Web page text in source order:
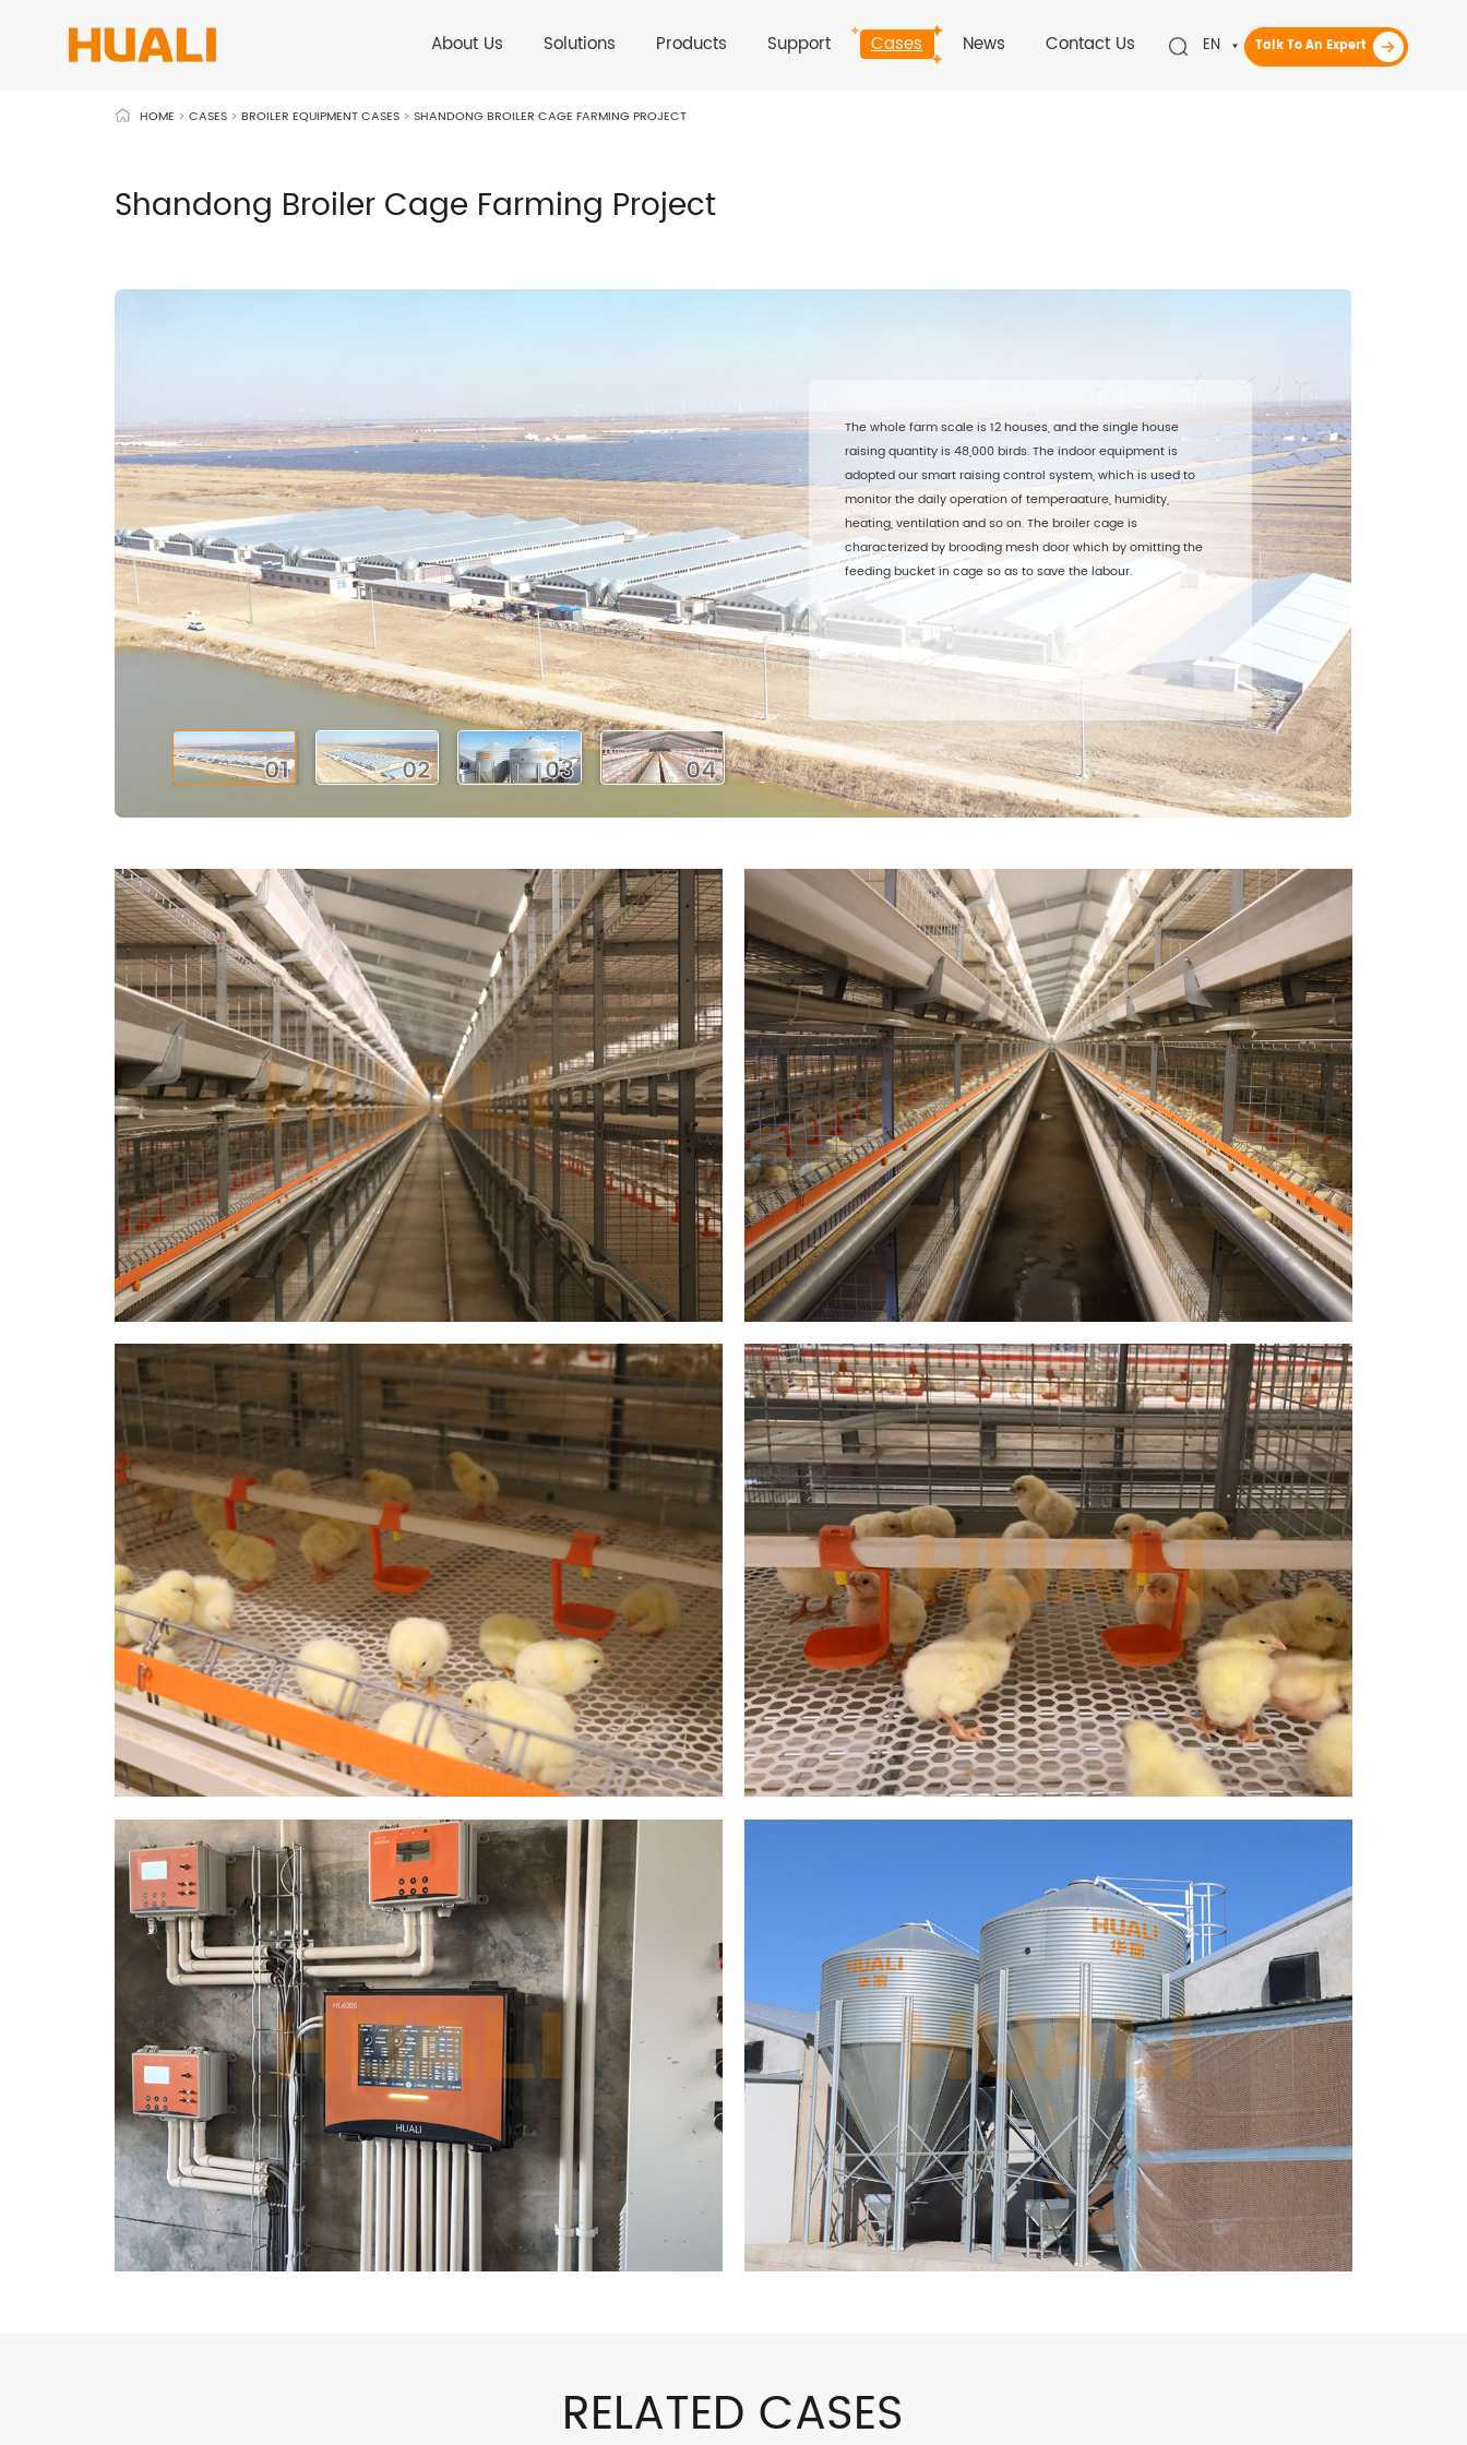
Talk To An Expert
EN
About Us Solutions Products Support Cases News Contact Us
HOME > CASES> BROILER EQUIPMENT CASES> SHANDONG BROILER CAGE FARMING PROJECT
Shandong Broiler Cage Farming Project
01 02 03 04
The whole farm scale is 12 houses, and the single house
raising quantity is 48,000 birds. The indoor equipment is
adopted our smart raising control system, which is used to
monitor the daily operation of temperaature, humidity,
heating, ventilation and so on. The broiler cage is
characterized by brooding mesh door which by omitting the
feeding bucket in cage so as to save the labour.
RELATED CASES
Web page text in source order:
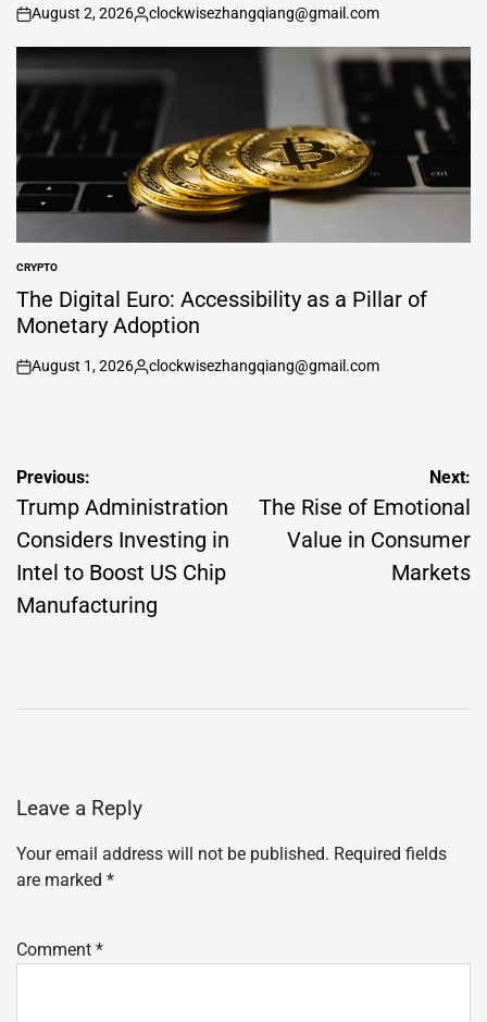
on
August 2, 2026
Posted
by
clockwisezhangqiang@gmail.com
POSTED
IN
CRYPTO
The Digital Euro: Accessibility as a Pillar of
Monetary Adoption
on
August 1, 2026
Posted
clockwisezhangqiang@gmail.com
Post
navigation
Previous:
Trump Administration
Considers Investing in
Intel to Boost US Chip
Manufacturing
Next:
The Rise of Emotional
Value in Consumer
Markets
Leave a Reply
Your email address will not be published. Required fields
are marked *
Comment *
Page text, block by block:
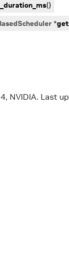
()
*get
NVIDIA. Last
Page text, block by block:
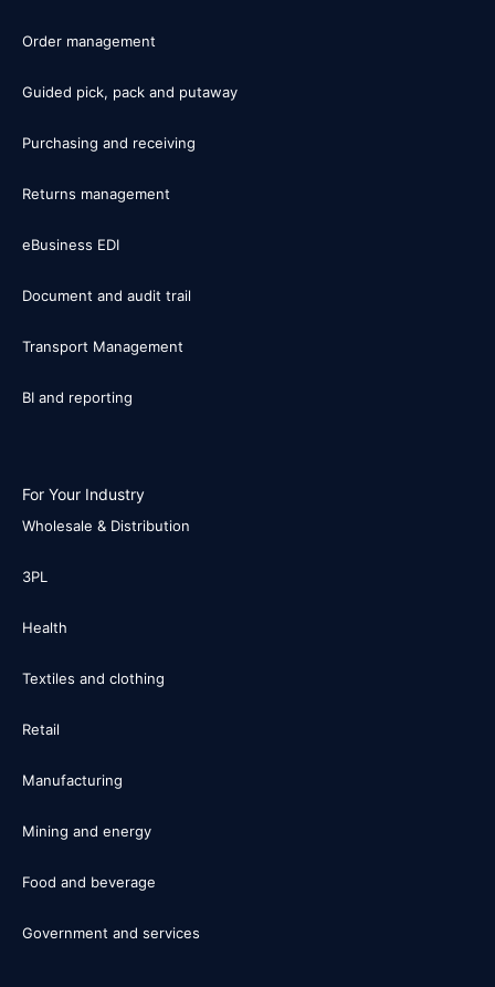
Order management
Guided pick, pack and putaway
Purchasing and receiving
Returns management
eBusiness EDI
Document and audit trail
Transport Management
BI and reporting
For Your Industry
Wholesale & Distribution
3PL
Health
Textiles and clothing
Retail
Manufacturing
Mining and energy
Food and beverage
Government and services
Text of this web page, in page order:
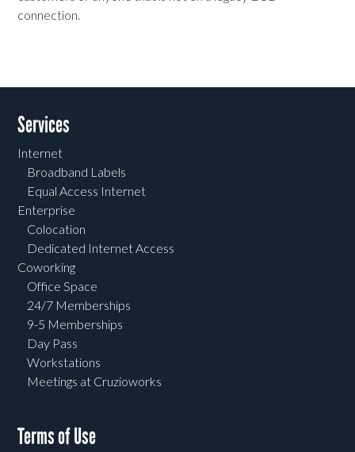
connection.
Services
Internet
Broadband Labels
Equal Access Internet
Enterprise
Colocation
Dedicated Internet Access
Coworking
Office Space
24/7 Memberships
9-5 Memberships
Day Pass
Workstations
Meetings at Cruzioworks
Terms of Use
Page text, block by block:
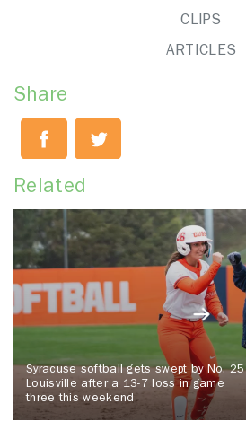
CLIPS
ARTICLES
Share
Related
Syracuse softball gets swept by No. 25
Louisville after a 13-7 loss in game
three this weekend
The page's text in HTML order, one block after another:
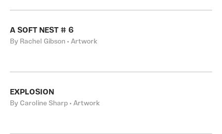
A SOFT NEST # 6
By Rachel Gibson • Artwork
EXPLOSION
By Caroline Sharp • Artwork
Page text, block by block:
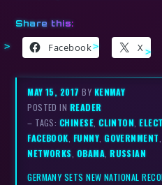
Share this:
Facebook X
MAY 15, 2017BY KENMAY
POSTED IN READER
– TAGS: CHINESE ,CLINTON ,
FACEBOOK FUNNY ,GOVERNMENT
NETWORKS OBAMA ,RUSSIAN
GERMANY SETS NEW NATIONAL
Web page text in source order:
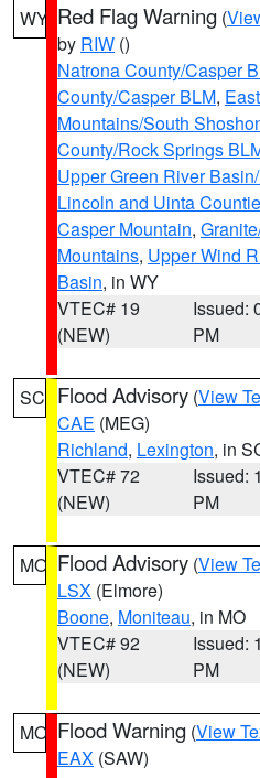
WY Red Flag Warning (
by RIW ()
Natrona County/Casper
County/Casper BLM,
Mountains/South
County/Rock Springs
Upper Green River
Lincoln and Uinta
Casper Mountain,
Mountains, Upper Wind
Basin, in WY
VTEC# 19
(NEW)
Issued:
PM
SC Flood Advisory (View
CAE (MEG)
Richland, Lexington, in
VTEC# 72
(NEW)
Issued:
PM
MO Flood Advisory (View
LSX (Elmore)
Boone, Moniteau, in MO
VTEC# 92
(NEW)
Issued:
PM
MO Flood Warning (View
EAX (SAW)
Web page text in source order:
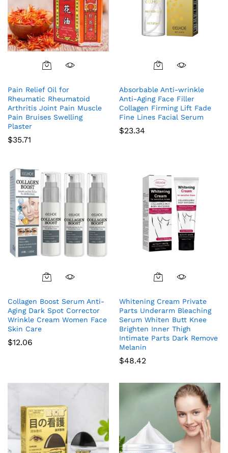
Pain Relief Oil for
Rheumatic Rheumatoid
Arthritis Joint Pain Muscle
Pain Bruises Swelling
Plaster
$35.71
Absorbable Anti-wrinkle
Anti-Aging Face Filler
Collagen Firming Lift Fade
Fine Lines Facial Serum
$23.34
Collagen Boost Serum Anti-
Aging Dark Spot Corrector
Wrinkle Cream Women Face
Skin Care
$12.06
Whitening Cream Private
Parts Underarm Bleaching
Serum Whiten Butt Knee
Brighten Inner Thigh
Intimate Parts Dark Remove
Melanin
$48.42
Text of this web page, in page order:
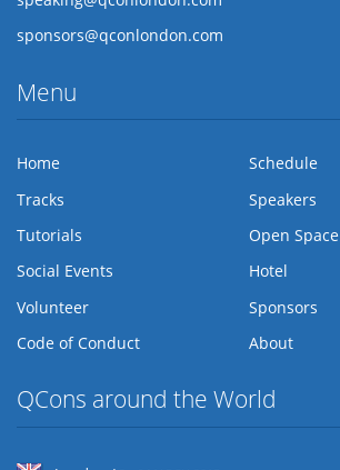
sponsors@qconlondon.com
Menu
Home
Schedule
Tracks
Speakers
Tutorials
Open Space
Social Events
Hotel
Volunteer
Sponsors
Code of Conduct
About
QCons around the World
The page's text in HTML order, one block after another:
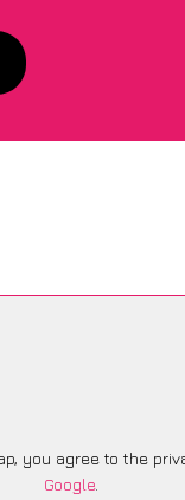
you agree to the
Google.
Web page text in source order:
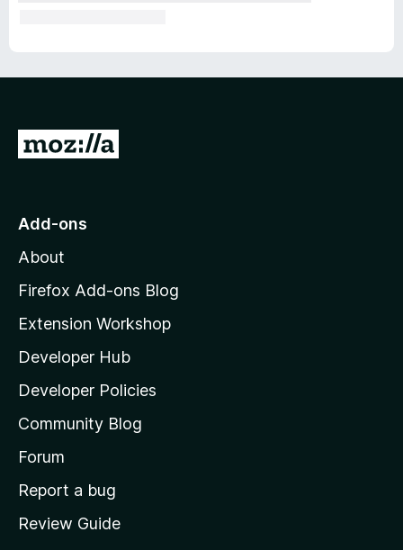
G
o
o
z
l
l
a
s
h
o
e
Add-ons
About
Firefox Add-ons Blog
Extension Workshop
Developer Hub
Developer Policies
Community Blog
Forum
Report a bug
Review Guide
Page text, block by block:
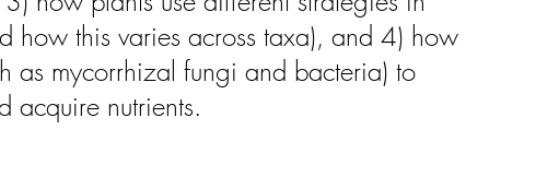
how this varies across taxa), and 4) how
as mycorrhizal fungi and bacteria) to
acquire nutrients.
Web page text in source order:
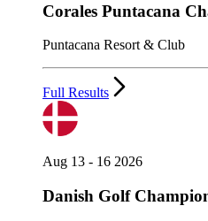
Corales Puntacana
Puntacana Resort & Club
Full Results
Aug 13 - 16 2026
Danish Golf
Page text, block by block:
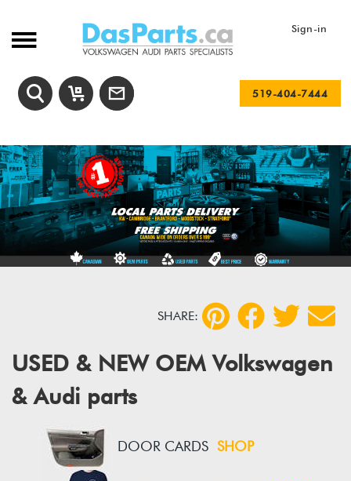
Sign-in
519-404-7444
SHARE:
USED & NEW OEM Volkswagen
& Audi parts
DOOR CARDS SHOP
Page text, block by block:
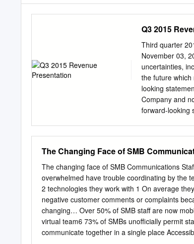
Q3 2015
Third quarter
November 03,
uncertainties,
the future
looking
Company and
forward-looking
or results may
uncertainties
Marchés
update filed
registration
obligation or
required by law.
an invitation or
The Changing Face of SMB
The changing face of SMB Communications
overwhelmed have trouble coordinating by the
2 technologies they work with 1 On average
negative customer comments or complaints
changing… Over 50% of SMB staff are now
virtual team6 73% of SMBs unofficially permit
communicate together in a single place
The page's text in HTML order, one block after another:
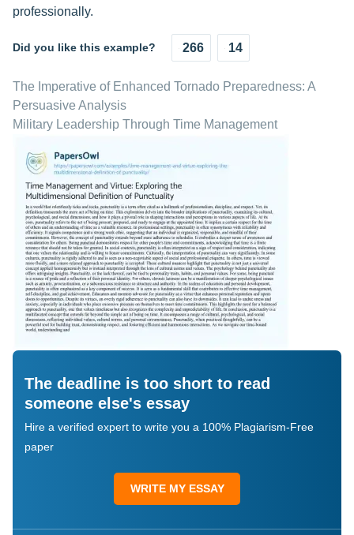
professionally.
Did you like this example? 266 14
The Imperative of Enhanced Tornado Preparedness: A
Persuasive Analysis
Military Leadership Through Time Management
The deadline is too short to read
someone else's essay
Hire a verified expert to write you a 100% Plagiarism-Free
paper
WRITE MY ESSAY
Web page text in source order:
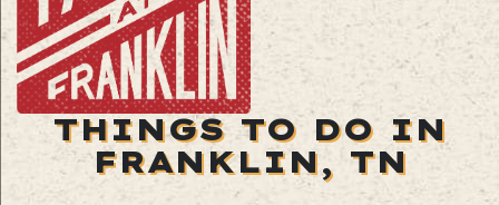
THINGS TO DO IN
FRANKLIN, TN
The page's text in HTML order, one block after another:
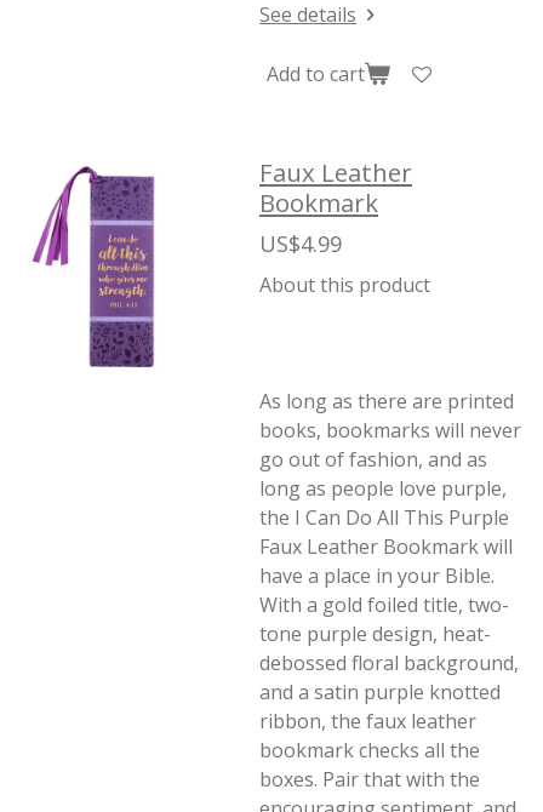
See details
Add to cart
Faux Leather
Bookmark
US$4.99
About this product
As long as there are printed
books, bookmarks will never
go out of fashion, and as
long as people love purple,
the I Can Do All This Purple
Faux Leather Bookmark will
have a place in your Bible.
With a gold foiled title, two-
tone purple design, heat-
debossed floral background,
and a satin purple knotted
ribbon, the faux leather
bookmark checks all the
boxes. Pair that with the

EXERCISE REQUIREMENTS:
Would you transcribe the lines above exactly, going from the line bearing "MO Flood Advisory (View" through the line bearing "Parts Underarm Bleaching", and drop the pictures from the copy?

RESULT OF THIS EXERCISE:
MO Flood Advisory (View
LSX (Elmore)
Boone, Moniteau, in MO
VTEC# 92
(NEW)
Issued:
PM
MO Flood Warning (View
EAX (SAW)
Web page text in source order:
Pain Relief Oil for
Rheumatic Rheumatoid
Arthritis Joint Pain Muscle
Pain Bruises Swelling
Plaster
$35.71
Absorbable Anti-wrinkle
Anti-Aging Face Filler
Collagen Firming Lift Fade
Fine Lines Facial Serum
$23.34
Collagen Boost Serum Anti-
Aging Dark Spot Corrector
Wrinkle Cream Women Face
Skin Care
$12.06
Whitening Cream Private
Parts Underarm Bleaching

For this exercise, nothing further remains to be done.